Improved customer protection
The Payment Service Directive II enhances new guidelines in consumer protection, promotes innovation through transparency and improves the security of payment services. Commissioner Jonathan Hill, responsible for Financial Stability, Financial Services at Capital Markets Union, said: “European consumers want to know that their payments are safe when they shop or make a payment online. The new Payment Services Directive will ensure that electronic payments in Europe become more secure and more convenient for European shoppers. This legislation is a step towards a digital single market; it will benefit consumers and businesses, and help the economy grow.”
Mr. Hill is probably right that consumers will benefit from the new PSD2. Banks, non-banks and other financial services providers however, are required to change the core of their business: Banks must allow access to payment account information to any Third Party Payment Provider (TPP), which means they have to open up for competitors in order to improve competition in the fintech market.
This legislation is a step towards a digital single market; it will benefit consumers and businesses, and help the economy grow."
Strong Customer Authentication
Another new important aspect is the addition that payments providers must comply with strong customer authentication (SCA) as defined under PSD2. SCA, like One Time Passwords, is the predecessor of one factor authentication, which is no longer considered safe to use at all. SCA puts an extra layer over login sessions or transactions. Instead of just logging in with a password, users must identify themselves with another tool such as a mobile phone or biometric methods like fingerprints and iris scans.
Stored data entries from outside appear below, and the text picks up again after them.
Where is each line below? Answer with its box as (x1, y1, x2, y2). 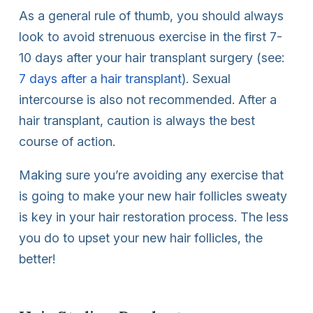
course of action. (19, 133, 115, 149)
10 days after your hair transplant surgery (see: (19, 50, 284, 65)
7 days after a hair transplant (19, 71, 182, 86)
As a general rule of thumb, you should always (19, 8, 284, 23)
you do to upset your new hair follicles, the (19, 230, 263, 245)
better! (19, 251, 55, 266)
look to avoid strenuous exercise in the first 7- (19, 29, 282, 44)
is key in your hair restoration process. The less (19, 209, 289, 224)

Of all the guidelines in PSD2, TPP and strong customer authentication will impact the way financial organisations and payment services providers are operationally managed. These two guidelines are mandatory and will come into force in 2018, pending EU member legislation and EBA Regulatory Technical Standard finalisation. The guidelines require new significant investments to their systems. Although implementing SCA is relatively easy and straightforward and can be done via third party companies it could be seen as a shift away from how the banking and finance industry has been working.
It is reasonable for companies to prepare and research the new guidelines as the European Commission has adopted the proposal for PSD2 on October 2015.